● **Exercise objective**:
Up to and including the line bearing "gewählte Fachrichtung zu verwässern.", output every line of the entries exactly as written, starting from the first; pictures stay out.

Stored entries:
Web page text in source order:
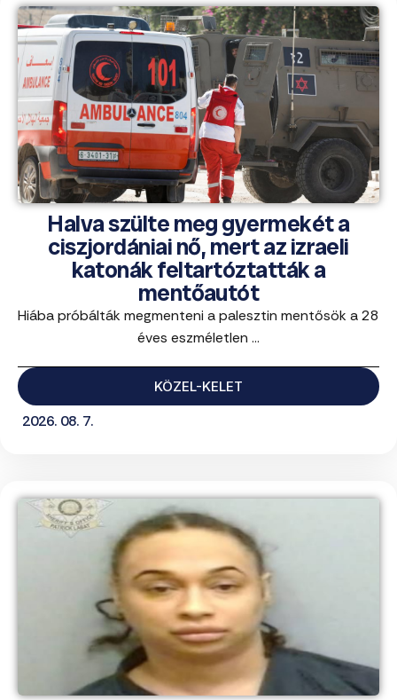
Halva szülte meg gyermekét a
ciszjordániai nő, mert az izraeli
katonák feltartóztatták a
mentőautót
Hiába próbálták megmenteni a palesztin mentősök a 28
éves eszméletlen ...
KÖZEL-KELET
2026. 08. 7.
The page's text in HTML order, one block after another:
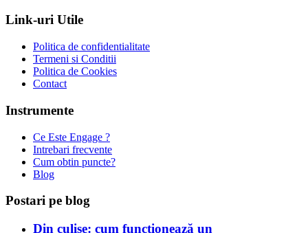
Link-uri Utile
Politica de confidentialitate
Termeni si Conditii
Politica de Cookies
Contact
Instrumente
Ce Este Engage ?
Intrebari frecvente
Cum obtin puncte?
Blog
Postari pe blog
Din culise: cum funcționează un
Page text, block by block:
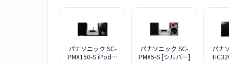
パナソニック SC-
PMX150-S iPod対
パナソニック SC-
PMX5-S [シルバー]
パナ
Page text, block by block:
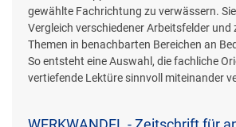
gewählte Fachrichtung zu verwässern.
Vergleich verschiedener Arbeitsfelder und
Themen in benachbarten Bereichen an
So entsteht eine Auswahl, die fachliche
vertiefende Lektüre sinnvoll miteinander
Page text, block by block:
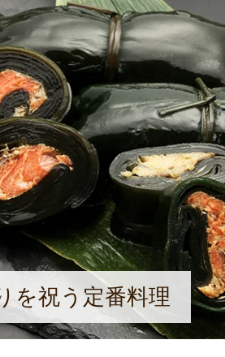
く中で、常温・長期保
設備を利用し、他社
も手がけるようになっ
造を辞めていく中、美
晴らしさ"を子供達や
た。
を祝う定番料理
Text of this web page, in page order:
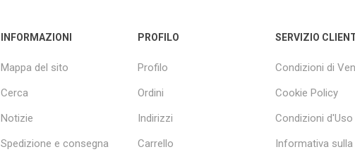
INFORMAZIONI
Mappa del sito
Cerca
Notizie
Spedizione e consegna
PROFILO
Profilo
Ordini
Indirizzi
Carrello
SERVIZIO
Condizioni di
Cookie Policy
Condizioni d'Uso
Informativa sulla
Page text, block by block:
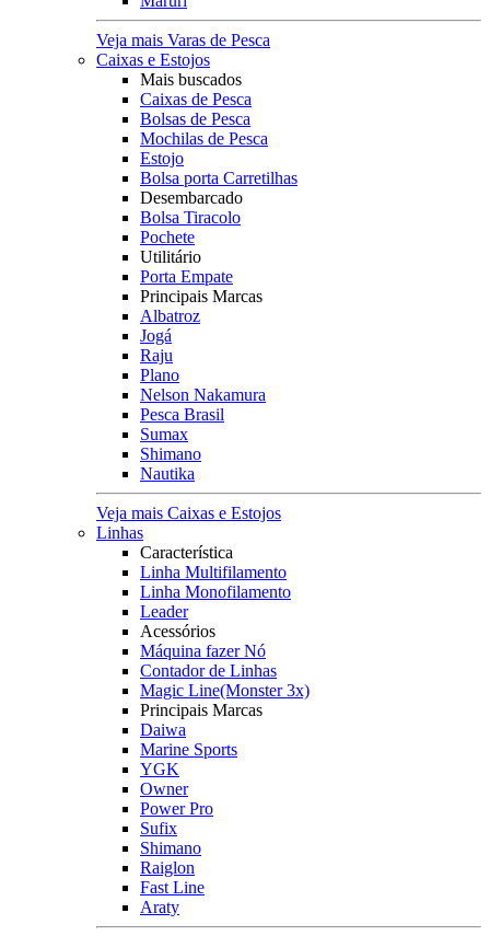
Veja mais Varas de Pesca
Caixas e Estojos
Mais buscados
Caixas de Pesca
Bolsas de Pesca
Mochilas de Pesca
Estojo
Bolsa porta Carretilhas
Desembarcado
Bolsa Tiracolo
Pochete
Utilitário
Porta Empate
Principais Marcas
Albatroz
Jogá
Raju
Plano
Nelson Nakamura
Pesca Brasil
Sumax
Shimano
Nautika
Veja mais Caixas e Estojos
Linhas
Característica
Linha Multifilamento
Linha Monofilamento
Leader
Acessórios
Máquina fazer Nó
Contador de Linhas
Magic Line(Monster 3x)
Principais Marcas
Daiwa
Marine Sports
YGK
Owner
Power Pro
Sufix
Shimano
Raiglon
Fast Line
Araty
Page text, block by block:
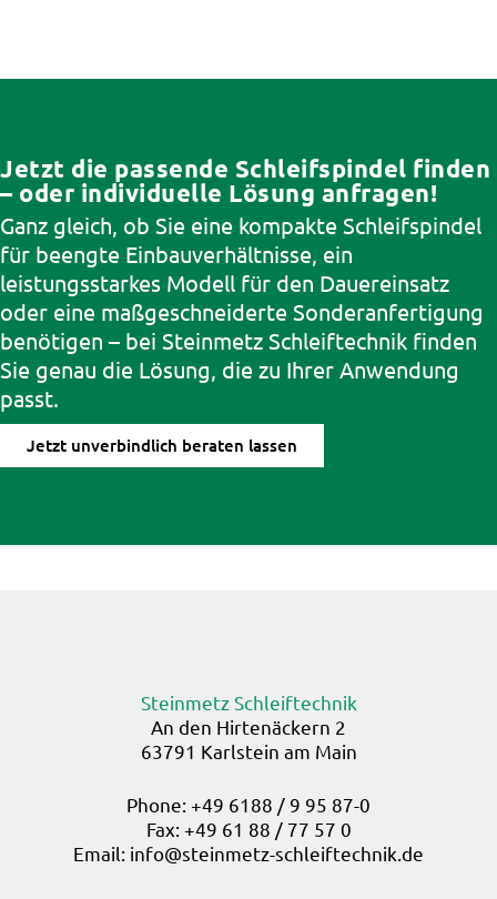
Jetzt die passende Schleifspindel finden
– oder individuelle Lösung anfragen!
Ganz gleich, ob Sie eine kompakte Schleifspindel
für beengte Einbauverhältnisse, ein
leistungsstarkes Modell für den Dauereinsatz
oder eine maßgeschneiderte Sonderanfertigung
benötigen – bei Steinmetz Schleiftechnik finden
Sie genau die Lösung, die zu Ihrer Anwendung
passt.
Jetzt unverbindlich beraten lassen
Steinmetz Schleiftechnik
An den Hirtenäckern 2
63791 Karlstein am Main
Phone: +49 6188 / 9 95 87-0
Fax: +49 61 88 / 77 57 0
Email: info@steinmetz-schleiftechnik.de
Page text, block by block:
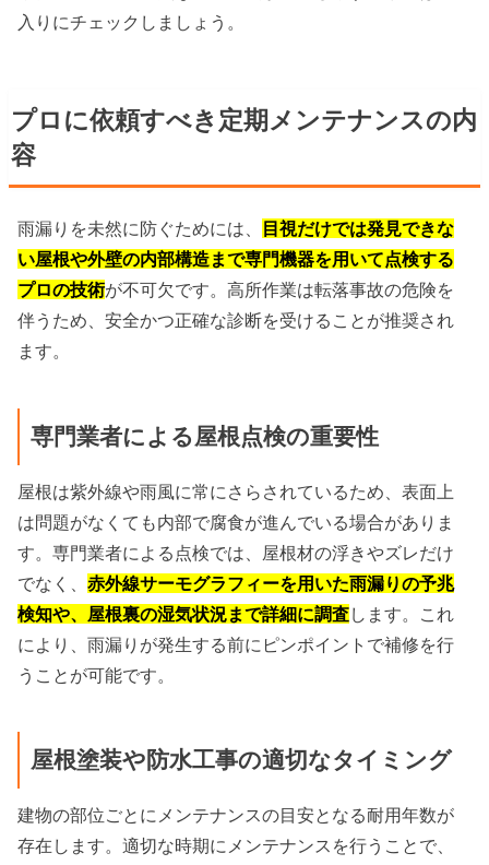
入りにチェックしましょう。
プロに依頼すべき定期メンテナンスの内
容
雨漏りを未然に防ぐためには、 目視だけでは発見できな
い屋根や外壁の内部構造まで専門機器を用いて点検する
プロの技術が不可欠です。高所作業は転落事故の危険を
伴うため、安全かつ正確な診断を受けることが推奨され
ます。
専門業者による屋根点検の重要性
屋根は紫外線や雨風に常にさらされているため、表面上
は問題がなくても内部で腐食が進んでいる場合がありま
す。専門業者による点検では、屋根材の浮きやズレだけ
でなく、赤外線サーモグラフィーを用いた雨漏りの予兆
検知や、屋根裏の湿気状況まで詳細に調査します。これ
により、雨漏りが発生する前にピンポイントで補修を行
うことが可能です。
屋根塗装や防水工事の適切なタイミング
建物の部位ごとにメンテナンスの目安となる耐用年数が
存在します。適切な時期にメンテナンスを行うことで、

● **Solution for this problem**:
Web page text in source order:
Halva szülte meg gyermekét a
ciszjordániai nő, mert az izraeli
katonák feltartóztatták a
mentőautót
Hiába próbálták megmenteni a palesztin mentősök a 28
éves eszméletlen ...
KÖZEL-KELET
2026. 08. 7.
The page's text in HTML order, one block after another:
Link-uri Utile
Politica de confidentialitate
Termeni si Conditii
Politica de Cookies
Contact
Instrumente
Ce Este Engage ?
Intrebari frecvente
Cum obtin puncte?
Blog
Postari pe blog
Din culise: cum funcționează un
Page text, block by block:
パナソニック SC-
PMX150-S iPod対
パナソニック SC-
PMX5-S [シルバー]
パナ
Page text, block by block:
gewählte Fachrichtung zu verwässern.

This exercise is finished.